A Complex Chain Reaction

The new paper summarizes dozens of findings from basic research laboratories that study the immune response to trauma — including some made by Ward and first author Markus Huber-Lang, director of the Institute for Clinical and Experimental Trauma-Immunology at University Hospital in Ulm, Germany. Huber-Lang trained in Ward’s lab two decades ago during the early days of understanding immune response in sepsis.

“We found then that a strong driving force of the adverse effects of sepsis was the complement system, which consists of the pro-inflammatory factors that contribute to the multi-organ dysfunction seen in sepsis,” Ward notes. “We now know that in trauma, no matter what the starting location is in the body, the insult triggers activation of the same cell types, which start to produce the same pro-inflammatory factors.”

For the new paper, the authors gathered evidence from studies of trauma to three common sites: the head, chest and abdomen.

The effects of trauma on the brain, lungs and gut — and the immune response to each kind of trauma — differ greatly.

But the bottom line for all is that the release of “distress-signal” proteins (called cytokines, chemokines and other “danger signals”) by first-responder immune cells can quickly overwhelm the ability of other immune system cells to clear the debris.

And that can cause those “cleanup” immune cells, such as T cells and B cells, macrophages and monocytes to shut down or even die — which means even fewer cells to respond to the microscopic cries for help coming from the trauma site. The distress-signal molecules also encourage clot formation, which can help stop blood hemorrhage but can also clog vessels and cause more damage.

“Responses that ordinarily are quite contained and limited, and will usually fade gradually, don’t diminish, which results in a spiraling cycle of overwhelming response,” says Ward. That can lead to direct damage to organs nearby or even ones far from the site of the injury.

Plus, other factors can make things even worse, such as infectious bacteria that can invade a body through broken skin, the insult of undergoing repeated operations to repair broken bones and torn tissues, medications that disrupt the body’s natural population of helpful microbes, and any underlying health issues the person had before getting injured.

 

Effects on Immune Response

The long-term effects of trauma and sepsis often include a reduced overall immune response, or immunosuppression, because T cells and B cells can’t be replaced once they’ve died. This can put survivors at risk of repeat infection and more, collectively referred to as “immune-suppression.”

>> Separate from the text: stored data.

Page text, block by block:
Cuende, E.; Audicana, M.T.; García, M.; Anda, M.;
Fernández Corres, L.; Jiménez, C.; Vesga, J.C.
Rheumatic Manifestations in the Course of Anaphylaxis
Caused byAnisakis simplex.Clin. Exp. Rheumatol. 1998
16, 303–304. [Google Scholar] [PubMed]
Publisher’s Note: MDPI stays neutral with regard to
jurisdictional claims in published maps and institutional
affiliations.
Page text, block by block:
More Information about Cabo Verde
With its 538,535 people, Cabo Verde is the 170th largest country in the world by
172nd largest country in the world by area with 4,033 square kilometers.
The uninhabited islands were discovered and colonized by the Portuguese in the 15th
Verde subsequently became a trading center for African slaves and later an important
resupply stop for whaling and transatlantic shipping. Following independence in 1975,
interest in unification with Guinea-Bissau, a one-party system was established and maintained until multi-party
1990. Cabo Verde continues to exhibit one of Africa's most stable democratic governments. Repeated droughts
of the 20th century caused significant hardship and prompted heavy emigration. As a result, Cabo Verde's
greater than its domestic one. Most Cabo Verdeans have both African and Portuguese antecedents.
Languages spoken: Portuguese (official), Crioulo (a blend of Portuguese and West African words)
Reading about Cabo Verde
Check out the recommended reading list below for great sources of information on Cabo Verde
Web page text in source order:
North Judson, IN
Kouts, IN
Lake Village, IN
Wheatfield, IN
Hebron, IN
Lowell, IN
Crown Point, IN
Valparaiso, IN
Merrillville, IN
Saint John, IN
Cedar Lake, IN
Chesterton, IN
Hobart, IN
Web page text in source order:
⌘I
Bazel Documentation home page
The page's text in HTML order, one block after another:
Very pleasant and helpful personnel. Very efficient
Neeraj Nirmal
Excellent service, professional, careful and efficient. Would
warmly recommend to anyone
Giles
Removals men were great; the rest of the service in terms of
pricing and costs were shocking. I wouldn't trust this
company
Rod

Ward notes that research has not yet shown how to reverse this weakened state, although scientists are looking for options in the lab using animal models.

Another approach to balancing the innate immune response to trauma is to block the distress-signal molecules produced by the complement immune system. But the risk of going too far and interfering with lifesaving pathways that allow the body’s phagocyte cells to vacuum up infected or damaged cells is very real.

Clinical trials are also in the works to test drugs or antibodies that can inhibit pro-inflammatory proteins produced by the complement system, called C5A, that Ward and others have studied in detail. Some of Ward’s and Huber-Lang’s past work, patented by U-M, has been licensed to a company exploring such options.

“Testing these approaches will be quite tricky, and the clinical trials will need to be carefully crafted,” says Ward. But now that the system for immediately responding to traumatic injury and fixing its immediate effects is well-organized, the next frontier for improving trauma care lies within our bodies, in the complexities of the innate immune system.